- IATA: n/a; ICAO: n/a;

Summary
- Airport type: Public & civilian
- Owner/Operator: Pader District Administration
- Location: Pader, Uganda
- Elevation AMSL: 3,369 ft / 1,027 m
- Coordinates: 02°51′08″N 33°04′48″E﻿ / ﻿2.85222°N 33.08000°E

Map
- Pader Airfield Location of Pader Airfield in Uganda

Runways
| Direction | Length |  | Surface |
| m | ft |
| 00/18 | 1,200 | 3,937 | Murram |

= Pader Airfield =

Airfield in Uganda

Pader Airfield (also Patongo Airfield) is an airfield serving Pader and Patongo, two towns, 33 km apart, in the south-eastern part of Pader District, in the Northern Region of Uganda.

==Location==
The airfield is located in Lunar Parish, within Pader District, approximately 324 km, by air, and 475 km, by road, north-east of Entebbe International Airport, Uganda's largest airport. Gulu Airport lies approximately 106 km, as the crow flies, south west of Pader.
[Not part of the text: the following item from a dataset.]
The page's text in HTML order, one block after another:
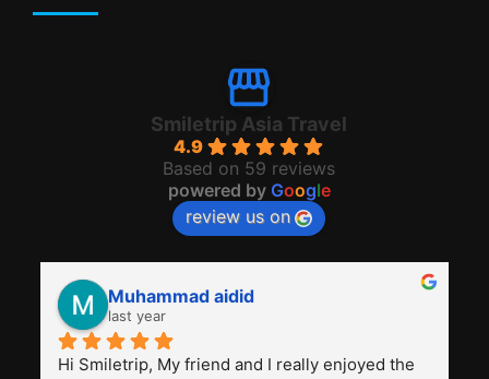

The airfield's runway measures 1200 m, in length and is 20 m wide with a 25 cm murram surface. The town of Pader lies at an average elevation of 1027 m above mean sea level The geographical coordinates of the arfield are: 02°51'08.0"N, 33°04'48.0"E (Latitude:2.852222; Longitude:33.080000).

==Overview==
The airfield was developed in 2006, by Medair, a non-profit based in Geneva, Switzerland, to serve the people of Patongo and surrounding communities. Medair received financial and other support from the European Union to complete this infrastructure development. The airfield cost USh250 million to build in 2006 (approx. US$100,000 in 2006 money). At the time of commissioning, Medair deeded the maintenance and management of the airstrip to local authorities.

Pader airfield was built to facilitate safe travel for aid workers who were working with the estimated 40,000 people who were confined to the Patongo IDP Camp, at the height of the LRA insurgency in the early and mid 2000s.